La chirurgie ambulatoire, porteuse d’indicateurs de qualité
Le groupe SHAM a réservé cette année une attention particulière à la chirurgie ambulatoire. "Une activité en pleine essor, qui s’inscrit dans la forte tendance à raccourcir la durée des séjours chirurgicaux, mais qui porte des indicateurs de qualité, remarque Dominique Godet. Nous constatons, la concernant dans nos dossiers, une faible sinistralité".  Le Conseil Médical de Sham lui a consacré un ouvrage (Prévention des risques en anesthésie et chirurgie ambulatoire), avec pour ambition de sécuriser les pratiques d’une activité qui "recentre le patient au cœur de la prise en charge et représente un défi organisationnel majeur pour les établissements et professionnels de santé".
L’émergence de nouveaux risques
Ce Panorama du risque sur 2015 évoque, pour finir, les enjeux liés à l’émergence de nouveaux risques.
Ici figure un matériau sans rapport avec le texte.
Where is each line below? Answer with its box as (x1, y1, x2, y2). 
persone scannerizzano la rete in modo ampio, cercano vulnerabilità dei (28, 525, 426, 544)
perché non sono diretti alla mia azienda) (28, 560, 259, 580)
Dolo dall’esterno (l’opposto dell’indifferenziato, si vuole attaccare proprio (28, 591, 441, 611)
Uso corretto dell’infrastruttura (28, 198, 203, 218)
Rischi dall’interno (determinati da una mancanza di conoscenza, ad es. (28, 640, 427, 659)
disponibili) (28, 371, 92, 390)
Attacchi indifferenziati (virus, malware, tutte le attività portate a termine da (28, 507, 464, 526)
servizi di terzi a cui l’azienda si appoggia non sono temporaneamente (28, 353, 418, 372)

A commencer par ceux inhérents à la complexification de la prise en charge des patients et à la multiplication des intervenants. Auxquels s’ajoutent ceux liés au déploiement de la e-santé, aux nouvelles pratiques médicales, à la sécurité des données et aux cyber-menaces. Autant d’éléments à prendre en compte face à "un patient désormais plus demandeur de résultats que de moyens et véritablement acteur de sa prise en charge" conclut le directeur général de SHAM.